I will be using the Python library `pandas` to do all of this computation. `pandas` is the most commonly used Python library for working with data.

In [None]:
import pandas as pd

Google Colab doesn't have a required package for working with Excel files installed by default. Every time we open up a notebook, the Colab's computation environment is reset to the default. Therefore, every time we restart the notebook, we'll need to install it. You can do it with the command below.
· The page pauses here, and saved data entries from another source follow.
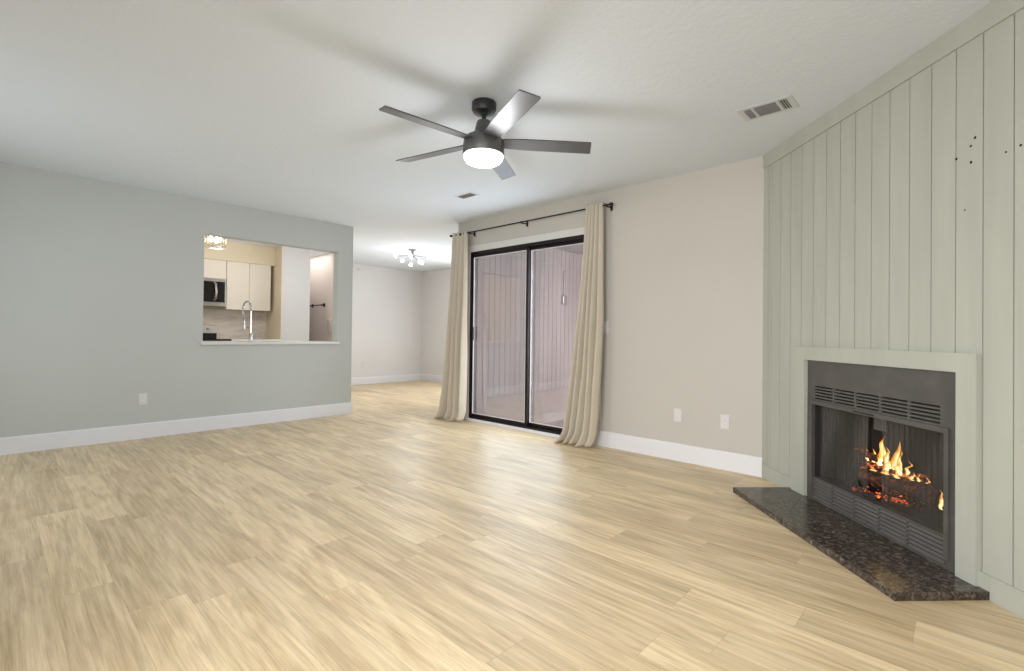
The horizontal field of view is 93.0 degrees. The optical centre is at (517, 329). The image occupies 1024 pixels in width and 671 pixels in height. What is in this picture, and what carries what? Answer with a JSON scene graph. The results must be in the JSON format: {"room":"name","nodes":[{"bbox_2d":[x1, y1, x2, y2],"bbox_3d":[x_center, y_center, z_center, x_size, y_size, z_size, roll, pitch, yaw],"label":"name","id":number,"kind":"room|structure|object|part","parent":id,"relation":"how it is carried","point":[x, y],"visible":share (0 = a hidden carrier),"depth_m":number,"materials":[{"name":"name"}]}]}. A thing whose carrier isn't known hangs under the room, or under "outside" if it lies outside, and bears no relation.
{"room":"living room","nodes":[
{"label":"living room","id":0,"kind":"room"},
{"bbox_2d":[0,162,352,437],"bbox_3d":[-3.773,-0.165,4.714,0.125,2.440,4.600,0,-1,43],"label":"wall","id":1,"kind":"structure","parent":0,"point":[102,282],"depth_m":4.65,"materials":[{"name":"grey paint"}]},
{"bbox_2d":[138,393,147,404],"bbox_3d":[-3.656,0.676,4.745,0.009,0.116,0.072,0,-1,43],"label":"wall outlet","id":2,"kind":"object","parent":1,"relation":"attached to","point":[143,397],"visible":1,"depth_m":4.74,"materials":[{"name":"white plastic"}]},
{"bbox_2d":[0,402,350,454],"bbox_3d":[-3.701,0.983,4.692,0.015,0.145,4.500,0,-1,43],"label":"baseboard","id":3,"kind":"structure","parent":1,"relation":"attached to","point":[63,439],"depth_m":4.82,"materials":[{"name":"white paint"}]},
{"bbox_2d":[203,306,265,311],"bbox_3d":[-5.282,-0.160,7.162,0.120,2.440,2.950,0,-1,43],"label":"wall","id":4,"kind":"structure","parent":0,"point":[206,308],"depth_m":7.63,"materials":[{"name":"paint"}]},
{"bbox_2d":[204,259,225,278],"bbox_3d":[-4.846,-0.925,7.289,0.316,0.283,0.765,0,-1,43],"label":"upper cabinet","id":5,"kind":"object","parent":4,"relation":"attached to","point":[216,269],"visible":0.24,"depth_m":7.34,"materials":[{"name":"beige wood"}]},
{"bbox_2d":[203,278,225,306],"bbox_3d":[-4.817,-0.573,7.249,0.413,0.418,0.755,0,-1,43],"label":"microwave","id":6,"kind":"object","parent":5,"relation":"attached to","point":[214,293],"visible":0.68,"depth_m":7.30,"materials":[{"name":"silver metal"}]},
{"bbox_3d":[-4.760,-0.580,7.118,0.025,0.310,0.620,0,-1,43],"label":"door","id":7,"kind":"part","parent":6,"relation":"part of","materials":[{"name":"black glass"}]},
{"bbox_3d":[-4.542,-0.580,7.301,0.080,0.304,0.033,0,-1,24],"label":"handle","id":8,"kind":"part","parent":6,"relation":"part of","materials":[{"name":"silver metal"}]},
{"bbox_3d":[-4.512,-0.574,7.389,0.022,0.310,0.105,0,-1,43],"label":"control panel","id":9,"kind":"part","parent":6,"relation":"part of","materials":[{"name":"black glass"}]},
{"bbox_2d":[203,309,265,338],"bbox_3d":[-5.237,-0.098,7.113,0.012,0.455,2.940,0,-1,43],"label":"backsplash","id":10,"kind":"structure","parent":4,"relation":"attached to","point":[229,323],"depth_m":7.84,"materials":[{"name":"beige tile"}]},
{"bbox_2d":[220,261,270,310],"bbox_3d":[-4.367,-0.685,7.809,0.316,0.743,0.645,0,-1,43],"label":"upper cabinet","id":11,"kind":"object","parent":4,"relation":"attached to","point":[250,282],"visible":0.98,"depth_m":7.68,"materials":[{"name":"beige wood"}]},
{"bbox_3d":[-4.367,-0.687,7.590,0.019,0.740,0.318,0,-1,43],"label":"door","id":12,"kind":"part","parent":11,"relation":"part of","materials":[{"name":"beige wood"}]},
{"bbox_3d":[-4.148,-0.682,7.826,0.019,0.740,0.318,0,-1,43],"label":"door","id":13,"kind":"part","parent":11,"relation":"part of","materials":[{"name":"beige wood"}]},
{"bbox_2d":[204,238,274,266],"bbox_3d":[-5.107,-1.227,7.016,0.330,0.305,2.940,0,-1,43],"label":"soffit","id":14,"kind":"structure","parent":0,"point":[234,251],"depth_m":7.62,"materials":[{"name":"paint"}]},
{"bbox_2d":[266,246,310,340],"bbox_3d":[-4.003,-0.135,8.289,1.010,2.440,0.460,0,-1,43],"label":"wall","id":15,"kind":"structure","parent":0,"point":[296,261],"depth_m":7.94,"materials":[{"name":"white paint"}]},
{"bbox_2d":[309,253,333,340],"bbox_3d":[-3.461,-0.124,8.720,1.220,2.440,0.110,0,-1,43],"label":"wall","id":16,"kind":"structure","parent":0,"point":[321,266],"depth_m":8.71,"materials":[{"name":"paint"}]},
{"bbox_2d":[310,303,324,307],"bbox_3d":[-3.687,-0.441,8.818,0.715,0.069,0.062,0,-1,43],"label":"towel bar","id":17,"kind":"object","parent":16,"relation":"attached to","point":[323,304],"visible":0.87,"depth_m":8.65,"materials":[{"name":"black metal"}]},
{"bbox_2d":[327,318,330,332],"bbox_3d":[-3.294,-0.075,8.452,0.110,0.260,0.054,0,-1,43],"label":"light switch","id":18,"kind":"object","parent":16,"relation":"attached to","point":[328,319],"visible":1,"depth_m":8.42,"materials":[{"name":"white plastic"}]},
{"bbox_2d":[351,264,421,377],"bbox_3d":[-3.248,-0.110,9.946,0.130,2.440,3.200,0,-1,43],"label":"wall","id":19,"kind":"structure","parent":0,"point":[386,302],"depth_m":10.33,"materials":[{"name":"paint"}]},
{"bbox_2d":[351,374,419,384],"bbox_3d":[-3.035,1.041,10.073,0.015,0.145,2.490,0,-1,43],"label":"baseboard","id":20,"kind":"structure","parent":19,"relation":"attached to","point":[407,377],"depth_m":10.30,"materials":[{"name":"white paint"}]},
{"bbox_2d":[421,268,450,375],"bbox_3d":[-0.538,-0.082,9.586,4.600,2.440,0.150,0,-1,43],"label":"wall","id":21,"kind":"structure","parent":0,"point":[435,284],"depth_m":10.68,"materials":[{"name":"paint"}]},
{"bbox_2d":[420,374,442,382],"bbox_3d":[-0.601,1.065,9.509,4.358,0.145,0.015,0,-1,43],"label":"baseboard","id":22,"kind":"structure","parent":21,"relation":"attached to","point":[426,377],"depth_m":10.70,"materials":[{"name":"white paint"}]},
{"bbox_2d":[0,0,993,271],"bbox_3d":[-1.216,-1.404,4.794,10.500,0.100,8.150,0,-1,43],"label":"ceiling","id":23,"kind":"structure","parent":0,"point":[266,105],"depth_m":2.76,"materials":[{"name":"white paint"}]},
{"bbox_2d":[205,236,225,248],"bbox_3d":[-3.940,-1.222,6.342,0.246,0.300,0.245,0,-1,43],"label":"kitchen ceiling light","id":24,"kind":"object","parent":23,"relation":"attached to","point":[211,238],"visible":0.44,"depth_m":6.32,"materials":[{"name":"white glass"}]},
{"bbox_2d":[394,249,430,266],"bbox_3d":[-1.734,-1.201,8.025,0.440,0.258,0.456,0,-1,43],"label":"flush ceiling light","id":25,"kind":"object","parent":23,"relation":"attached to","point":[411,255],"visible":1,"depth_m":8.01,"materials":[{"name":"white glass"}]},
{"bbox_2d":[454,192,479,198],"bbox_3d":[-0.509,-1.341,4.861,0.248,0.008,0.138,0,-1,43],"label":"ceiling vent","id":26,"kind":"object","parent":23,"relation":"in","point":[466,195],"visible":1,"depth_m":4.84,"materials":[{"name":"white metal"}]},
{"bbox_2d":[379,89,590,179],"bbox_3d":[-0.235,-1.175,2.885,1.271,0.370,1.249,0,-1,43],"label":"ceiling fan","id":27,"kind":"object","parent":23,"relation":"hanging from","point":[484,147],"visible":1,"depth_m":2.84,"materials":[{"name":"grey metal"}]},
{"bbox_3d":[-0.483,-1.127,2.661,0.579,0.007,0.112,1,12,-42],"label":"blade","id":28,"kind":"part","parent":27,"relation":"part of","materials":[{"name":"black wood"}]},
{"bbox_3d":[-0.527,-1.123,3.099,0.579,0.007,0.112,0,12,30],"label":"blade","id":29,"kind":"part","parent":27,"relation":"part of","materials":[{"name":"grey wood"}]},
{"bbox_3d":[-0.205,-1.018,2.909,0.240,0.056,0.240,0,-1,43],"label":"lamp shade","id":30,"kind":"part","parent":27,"relation":"part of","materials":[{"name":"white glass"}]},
{"bbox_3d":[-0.124,-1.117,3.276,0.112,0.007,0.579,-12,-3,12],"label":"blade","id":31,"kind":"part","parent":27,"relation":"part of","materials":[{"name":"grey wood"}]},
{"bbox_3d":[-0.053,-1.123,2.568,0.112,0.007,0.579,14,-6,-23],"label":"blade","id":32,"kind":"part","parent":27,"relation":"part of","materials":[{"name":"grey wood"}]},
{"bbox_3d":[0.169,-1.116,2.948,0.579,0.007,0.112,1,-13,-6],"label":"blade","id":33,"kind":"part","parent":27,"relation":"part of","materials":[{"name":"grey wood"}]},
{"bbox_2d":[736,95,799,120],"bbox_3d":[1.512,-1.335,2.940,0.303,0.008,0.192,0,-1,43],"label":"ceiling vent","id":34,"kind":"object","parent":23,"relation":"in","point":[788,102],"visible":1,"depth_m":2.93,"materials":[{"name":"white metal"}]},
{"bbox_2d":[0,380,1023,670],"bbox_3d":[-1.247,1.145,4.770,10.500,0.120,8.150,0,-1,43],"label":"floor","id":35,"kind":"structure","parent":0,"point":[377,536],"depth_m":2.21,"materials":[{"name":"brown wood"}]},
{"bbox_2d":[203,325,230,340],"bbox_3d":[-4.746,0.492,7.144,0.665,1.147,0.760,0,-1,43],"label":"range","id":36,"kind":"object","parent":35,"relation":"on","point":[209,331],"visible":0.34,"depth_m":7.49,"materials":[{"name":"silver metal"}]},
{"bbox_2d":[203,338,230,340],"bbox_3d":[-4.738,0.145,7.144,0.655,0.032,0.756,0,-1,43],"label":"cooktop","id":37,"kind":"object","parent":36,"relation":"in","point":[204,339],"depth_m":7.10,"materials":[{"name":"black glass"}]},
{"bbox_2d":[733,487,989,600],"bbox_3d":[1.692,1.083,2.637,0.404,0.035,1.352,1,-1,-2],"label":"hearth slab","id":38,"kind":"object","parent":35,"relation":"on","point":[900,573],"visible":0.98,"depth_m":2.35,"materials":[{"name":"brown stone"}]},
{"bbox_2d":[807,360,955,571],"bbox_3d":[2.119,0.634,2.639,0.464,0.883,1.044,1,-1,-2],"label":"fireplace","id":39,"kind":"object","parent":38,"relation":"on","point":[850,405],"depth_m":2.68,"materials":[{"name":"grey metal"}]},
{"bbox_3d":[1.911,0.909,2.642,0.004,0.035,0.102,1,-1,-2],"label":"air plate","id":40,"kind":"part","parent":39,"relation":"part of","materials":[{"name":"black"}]},
{"bbox_3d":[1.927,0.931,2.634,0.060,0.008,0.916,1,-1,-2],"label":"firebox sill","id":41,"kind":"part","parent":39,"relation":"part of","materials":[{"name":"grey metal"}]},
{"bbox_2d":[850,486,933,509],"bbox_3d":[2.080,0.926,2.706,0.189,0.028,0.366,1,-1,-25],"label":"embers","id":42,"kind":"object","parent":39,"relation":"on","point":[855,488],"visible":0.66,"depth_m":2.67},
{"bbox_3d":[2.041,0.902,2.643,0.010,0.010,0.316,1,-1,-21],"label":"rail","id":43,"kind":"part","parent":39,"relation":"part of","materials":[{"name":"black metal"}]},
{"bbox_2d":[857,469,936,503],"bbox_3d":[2.045,0.840,2.635,0.102,0.101,0.347,1,-1,-20],"label":"log","id":44,"kind":"object","parent":39,"relation":"on","point":[926,493],"visible":0.92,"depth_m":2.58,"materials":[{"name":"brown wood"}]},
{"bbox_2d":[870,462,926,482],"bbox_3d":[2.089,0.782,2.677,0.046,0.044,0.272,1,0,-21],"label":"log","id":45,"kind":"object","parent":44,"relation":"on","point":[922,477],"visible":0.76,"depth_m":2.64,"materials":[{"name":"brown wood"}]},
{"bbox_2d":[853,445,904,469],"bbox_3d":[2.060,0.742,2.775,0.046,0.121,0.263,1,-1,-26],"label":"log","id":46,"kind":"object","parent":45,"relation":"on","point":[858,449],"visible":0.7,"depth_m":2.82,"materials":[{"name":"brown wood"}]},
{"bbox_2d":[865,438,942,509],"bbox_3d":[2.064,0.750,2.663,0.107,0.310,0.482,1,-1,-11],"label":"fire","id":47,"kind":"object","parent":44,"relation":"on","point":[895,464],"visible":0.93,"depth_m":2.66,"materials":[{"name":"orange"}]},
{"bbox_3d":[2.105,0.893,2.689,0.316,0.088,0.360,1,-1,-21],"label":"fire grate","id":48,"kind":"part","parent":39,"relation":"part of","materials":[{"name":"black metal"}]},
{"bbox_3d":[2.145,0.852,2.729,0.083,0.083,0.282,1,-1,-17],"label":"log","id":49,"kind":"object","parent":39,"relation":"on","visible":0},
{"bbox_2d":[859,461,871,468],"bbox_3d":[2.047,0.784,2.820,0.186,0.050,0.041,1,-1,-29],"label":"log","id":50,"kind":"object","parent":49,"relation":"on","point":[863,465],"visible":0.64,"depth_m":2.78,"materials":[{"name":"brown wood"}]},
{"bbox_3d":[-3.155,0.621,5.829,0.473,0.904,1.700,0,-1,43],"label":"base cabinet","id":51,"kind":"object","parent":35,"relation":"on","visible":0},
{"bbox_2d":[200,341,339,344],"bbox_3d":[-3.028,0.153,5.864,0.650,0.030,1.530,0,-1,43],"label":"ledge","id":52,"kind":"object","parent":51,"relation":"on","point":[203,342],"visible":0.76,"depth_m":5.58,"materials":[{"name":"white stone"}]},
{"bbox_2d":[242,300,254,340],"bbox_3d":[-3.224,-0.108,5.824,0.056,0.488,0.156,0,-1,43],"label":"kitchen faucet","id":53,"kind":"object","parent":52,"relation":"on","point":[246,301],"visible":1,"depth_m":5.82,"materials":[{"name":"silver metal"}]},
{"bbox_3d":[-3.206,-0.089,5.843,0.018,0.270,0.018,0,-1,43],"label":"post","id":54,"kind":"part","parent":53,"relation":"part of","materials":[{"name":"silver metal"}]},
{"bbox_3d":[-4.262,0.630,7.715,0.628,0.893,0.708,0,-1,43],"label":"base cabinet","id":55,"kind":"object","parent":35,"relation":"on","visible":0},
{"bbox_2d":[231,339,280,340],"bbox_3d":[-4.247,0.165,7.706,0.636,0.035,0.713,0,-1,43],"label":"countertop","id":56,"kind":"structure","parent":55,"relation":"on","point":[231,339],"depth_m":7.50,"materials":[{"name":"white stone"}]},
{"bbox_2d":[543,410,564,422],"bbox_3d":[1.690,1.283,6.107,3.400,0.100,3.098,0,-1,43],"label":"porch slab","id":57,"kind":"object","parent":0,"point":[555,415],"visible":0.07,"depth_m":6.89,"materials":[{"name":"concrete"}]},
{"bbox_2d":[545,419,563,426],"bbox_3d":[1.731,1.228,5.946,2.520,0.008,2.280,0,-1,43],"label":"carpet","id":58,"kind":"object","parent":57,"relation":"on","point":[559,423],"visible":0.02,"depth_m":6.29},
{"bbox_2d":[536,248,582,391],"bbox_3d":[0.427,-0.002,7.231,0.015,2.460,2.998,0,-1,43],"label":"wall","id":59,"kind":"structure","parent":0,"point":[556,321],"depth_m":7.40,"materials":[{"name":"paint"}]},
{"bbox_2d":[540,388,567,412],"bbox_3d":[0.421,1.068,7.215,0.025,0.320,2.998,0,-1,43],"label":"trim","id":60,"kind":"structure","parent":59,"relation":"attached to","point":[552,400],"depth_m":7.33,"materials":[{"name":"paint"}]},
{"bbox_2d":[562,271,566,303],"bbox_3d":[0.726,-0.656,7.511,0.040,0.520,0.100,0,-1,43],"label":"outlet box","id":61,"kind":"object","parent":59,"relation":"attached to","point":[564,298],"visible":1,"depth_m":7.50,"materials":[{"name":"silver metal"}]},
{"bbox_2d":[554,244,583,254],"bbox_3d":[1.720,-1.257,6.131,3.400,0.060,3.098,0,-1,43],"label":"ceiling","id":62,"kind":"structure","parent":0,"point":[578,249],"depth_m":7.33,"materials":[{"name":"paint"}]},
{"bbox_2d":[458,156,763,456],"bbox_3d":[0.603,-0.111,4.945,3.599,2.440,0.125,0,-1,43],"label":"wall","id":63,"kind":"structure","parent":0,"point":[683,253],"depth_m":4.13,"materials":[{"name":"beige paint"}]},
{"bbox_2d":[466,235,595,444],"bbox_3d":[0.116,0.080,5.356,1.858,2.055,0.145,0,-1,43],"label":"door","id":64,"kind":"structure","parent":63,"relation":"in","point":[504,392],"depth_m":5.56,"materials":[{"name":"black metal"}]},
{"bbox_3d":[-0.218,0.068,5.651,0.857,1.897,0.004,0,-1,43],"label":"glass pane","id":65,"kind":"part","parent":64,"relation":"part of","materials":[{"name":"clear glass"}]},
{"bbox_3d":[-0.218,0.069,5.651,0.923,1.967,0.028,0,-1,43],"label":"panel","id":66,"kind":"part","parent":64,"relation":"part of","materials":[{"name":"clear glass"}]},
{"bbox_3d":[0.466,0.071,5.078,0.857,1.897,0.004,0,-1,43],"label":"glass pane","id":67,"kind":"part","parent":64,"relation":"part of","materials":[{"name":"clear glass"}]},
{"bbox_3d":[0.465,0.072,5.077,0.923,1.967,0.028,0,-1,43],"label":"panel","id":68,"kind":"part","parent":64,"relation":"part of","materials":[{"name":"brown glass"}]},
{"bbox_2d":[450,202,612,236],"bbox_3d":[0.038,-1.169,5.313,2.348,0.070,0.132,0,-1,43],"label":"curtain rod","id":69,"kind":"object","parent":63,"relation":"attached to","point":[610,203],"visible":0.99,"depth_m":5.17,"materials":[{"name":"black metal"}]},
{"bbox_2d":[435,231,467,420],"bbox_3d":[-0.814,-0.050,5.980,0.546,2.297,0.198,0,-1,43],"label":"curtain","id":70,"kind":"object","parent":69,"relation":"hanging from","point":[453,398],"visible":1,"depth_m":5.90,"materials":[{"name":"beige fabric"}]},
{"bbox_2d":[554,201,603,446],"bbox_3d":[0.585,-0.053,4.666,0.494,2.312,0.204,0,-1,43],"label":"curtain","id":71,"kind":"object","parent":69,"relation":"hanging from","point":[581,418],"visible":1,"depth_m":4.59,"materials":[{"name":"beige fabric"}]},
{"bbox_2d":[466,227,600,442],"bbox_3d":[0.087,0.041,5.325,1.948,2.130,0.012,0,-1,43],"label":"trim","id":72,"kind":"structure","parent":63,"relation":"attached to","point":[576,231],"depth_m":5.56,"materials":[{"name":"white"}]},
{"bbox_2d":[604,321,607,332],"bbox_3d":[0.834,-0.026,4.638,0.072,0.116,0.010,0,-1,43],"label":"light switch","id":73,"kind":"object","parent":63,"relation":"attached to","point":[605,322],"visible":0.59,"depth_m":4.63,"materials":[{"name":"white plastic"}]},
{"bbox_2d":[674,408,681,421],"bbox_3d":[1.363,0.725,4.135,0.072,0.116,0.009,0,-1,43],"label":"wall outlet","id":74,"kind":"object","parent":63,"relation":"attached to","point":[677,411],"visible":1,"depth_m":4.13,"materials":[{"name":"white plastic"}]},
{"bbox_2d":[596,430,761,476],"bbox_3d":[1.307,1.038,4.176,1.477,0.145,0.015,0,-1,43],"label":"baseboard","id":75,"kind":"structure","parent":63,"relation":"attached to","point":[729,461],"depth_m":4.08,"materials":[{"name":"white paint"}]},
{"bbox_2d":[720,414,729,429],"bbox_3d":[1.650,0.734,3.870,0.072,0.116,0.009,0,-1,43],"label":"wall outlet","id":76,"kind":"object","parent":63,"relation":"attached to","point":[724,419],"visible":1,"depth_m":3.87,"materials":[{"name":"white plastic"}]},
{"bbox_2d":[762,166,768,465],"bbox_3d":[1.867,-0.107,3.660,0.004,2.238,0.062,1,-1,-2],"label":"trim","id":77,"kind":"structure","parent":63,"relation":"attached to","point":[766,170],"depth_m":3.66,"materials":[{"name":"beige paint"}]},
{"bbox_2d":[763,0,1023,168],"bbox_3d":[1.941,-1.290,2.195,0.021,0.102,3.016,1,-1,-2],"label":"trim","id":78,"kind":"structure","parent":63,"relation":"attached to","point":[995,12],"depth_m":2.40,"materials":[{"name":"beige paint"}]},
{"bbox_2d":[767,8,1023,591],"bbox_3d":[1.933,-0.121,2.185,0.013,2.340,3.016,1,-1,-2],"label":"paneled wall","id":79,"kind":"structure","parent":0,"point":[899,225],"depth_m":2.27,"materials":[{"name":"green paint"}]},
{"bbox_2d":[791,346,980,585],"bbox_3d":[1.887,0.654,2.653,0.025,1.098,1.272,1,-1,-2],"label":"fireplace surround","id":80,"kind":"object","parent":79,"relation":"attached to","point":[967,366],"visible":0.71,"depth_m":2.10,"materials":[{"name":"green paint"}]},
{"bbox_2d":[762,464,1023,618],"bbox_3d":[1.913,1.049,2.174,0.026,0.099,3.017,1,-1,-2],"label":"baseboard","id":81,"kind":"structure","parent":79,"relation":"attached to","point":[1006,596],"depth_m":1.94,"materials":[{"name":"green paint"}]}
]}
If you install Python on your local machine, you won't need to do this.

In [None]:
!pip install xlrd

Since I'm using Google Colab (in the cloud), I've made the HW data available via a Google Drive link so that it's easier to access. 

In [None]:
# Either of these links should work. 

# data_url = "https://drive.google.com/uc?id=1mWYUscdHRImLRukf8tzOvn8XupAjcJCE&export=download"
data_url = "https://github.com/jmbejara/finm367-2018/blob/master/data/assetclass_data_monthly.xlsx?raw=true"

In [None]:
# Use the question mark to easily access the documentation for
# any functions or methods (as it appears in the function's docstring)
pd.read_excel?

In [None]:
# Use two question marks to see the source code
pd.read_excel??

In [None]:
# Use sheet_name=0 to take the first sheet.
df = pd.read_excel(data_url, sheet_name=0)
# Or specify the sheet by name. These two commands give the same result.
df = pd.read_excel(data_url, sheet_name='data')

In [None]:
# Preview the first obvservations
df.head()

In [None]:
# Preview the last observations
df.tail()

In [None]:
# We can also check to make sure the data types of the columns were imported correctly
df.dtypes

In [None]:
# Get an summary of the data
df.describe()

Now suppose we want to compute the mean and standard deviation of each column. For ease, we're just going to compute the arithmetic mean of each column.

In [None]:
df.mean()

In [None]:
df.std()

Notice that we were missing data, yet Pandas handled the issue for us. The default behavior in Pandas is to "ignore" the missing data.  Take a look at the documentation for the method `DataFrame.mean`. It has a keyword parameter called `skipna`. By default, this will exlude NA/null values when computing the result. The `DataFrame.std` method does the same thing.

In [None]:
df.mean?

Suppose instead that we don't want to skip the NA values. This is the result:

In [None]:
df.mean(skipna=False)

Note that the covariance and correlation methods also drop the missing values.

In [None]:
df.cov()

In [None]:
df.corr()

Alternatively, we could drop the missing data from the get-go and create a balanced panel. This may be useful in some scenarios. 

In [None]:
df_balanced = df.dropna()
df_balanced.head()